Hi,
I am trying to do some msa using R.
When I try to use clustaW and see my alignment it doesn't show anything. Is that because the file is too big and clustaW is still running? Is there any way to see the progress of the alignment if it is the case?
I am doing the following:
library(msa)
mySequenceFile <- system.file ("sequences", "allSequences.fasta", package ="msa")
mySequence <- readAAStringSet(mySequenceFile)
mySequence <- readDNAStringSet(mySequenceFile)
mySequences
myAlignment <- msa(mySequence, "ClustalW") myAlignment
Thanks
I left the PC running for about 20 minutes and it aligned everything. On the top it was showing R was running stuff and I didn't notice. I will try to align it with Muscle.
What should I use instead of clustaW for this type of sequences?
Thanks
You mean beside clustalo and muscle? Also, you didn't tell us what type of sequences you have.
It is a fasta file with multiple nucleotide https://www.ncbi.nlm.nih.gov/nuccore covid genomes (Humans, pangolins and bats)
File is here https://drive.google.com/file/d/1AsR5pSmgMOuBxAFrnE9OaGqVSuwLBqvp/view?usp=sharing
By type I actually meant size of sequences, so that may have been unclear. As I indicated above, these programs are not meant for aligning very long sequences, and definitely not for aligning large genomes.
Also, I gave you two choices (clustalo and muscle) other than ClustalW. Either one should do a good job and be faster than ClustalW. Are you asking for other options?
Yes, as once I finished aligning everything and plotting trees the differences are quite significant if I do it on MEGA x R. Same genomes for the same fasta file.

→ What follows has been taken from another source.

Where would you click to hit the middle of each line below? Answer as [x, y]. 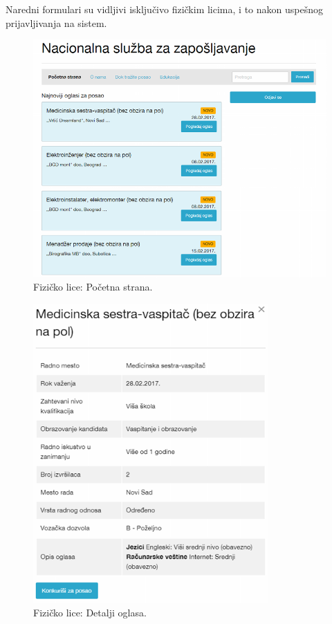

Fasta file aligned using https://www.ebi.ac.uk/Tools/msa/clustalo/ + MEGA phylogenetic tree
By using R:
library(seqinr)
library(adegenet)
library(ape)
library(ggtree)
library(DECIPHER)
library(Biostrings)
library(viridis)
library(ggplot2)
library(msa)
mySequenceFile <- system.file ("sequences", "allSequences.fasta", package ="msa")
mySequence <- readDNAStringSet(mySequenceFile)
mySequence
myAlignment <- msa(mySequence, "ClustalOmega")
myAlignment
alignnment <- msaConvert(myAlignment, "seqinr::alignment")
distMatrix <- dist.alignment(alignnment, "similarity")
clustering <- hclust(distMatrix)
plot(clustering)
dendrogram <- as.dendrogram(clustering)
phylotree = as.phylo(clustering)
plot(phylotree, type="radial")
By using BLASTN with an extra sequence vs the all sequences file
Nevermind, I actually was being a bit silly and plotting the wrong thing. Managed to get the same tree for the aligned sequences after playing around the trees.